睡眠時間の不足が借金のように徐々に積み重なり、心身に悪影響を及ぼすこと。

[関連]

睡眠不足

 * 

ここ数年、睡眠の質を改善するというグッズやサプリメントなどを見るようになった気がします。そのきっかけになったのは2017年に話題となった「睡眠負債」という言葉なのでしょうか。

「睡眠負債」とは米スタンフォード大学のウィリアム・C・デメント教授が提唱したもので、睡眠不足が少しずつ蓄積された状態のことをいいます。本人の自覚がないまま、仕事のパフォーマンスや日常生活での活力が低下し、がんやうつ病などの発症のリスクが高くなることがあるともされます。

新聞では以前からわずかですが登場する語でしたが、増え始めたのは2017年。NHKスペシャルが6月に「睡眠負債が危ない」を放送すると、同番組に登場したスタンフォード大学睡眠生体リズム研究所の西野精治所長の『スタンフォード式 最高の睡眠』(サンマーク出版)がベストセラーに。他国と比べ睡眠時間が少ないといわれる日本人にとって「睡眠負債」は衝撃的なキーワードだったのでしょう、同年のユーキャン新語・流行語大賞のトップ10にも入りました。そして日経MJヒット商品番付の西の小結に選出されたのが「睡眠負債商品」。眠りの質に改善をもたらし、より健康に働くための商品に人気が集まったといいます。

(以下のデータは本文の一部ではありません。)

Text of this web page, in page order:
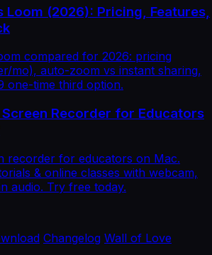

さて、この「睡眠負債」。借金ならば返済(寝だめ)すれば解決するのかと思いきや、そう簡単にはいかないようです。休日の寝だめは解決策のひとつとはいえ、睡眠リズムを崩すこともあるのだとか。重要なのはいかに普段の睡眠の質を上げるかにかかっているのだそうです。私も枕の高さが合わないのか、なかなか寝付けないことがあります。少しでも快適に眠れるように新しい枕でも探すことにしましょう。

 

「【睡眠負債】すいみんふさい」の登場記事件数

*日本経済新聞の記事を調査。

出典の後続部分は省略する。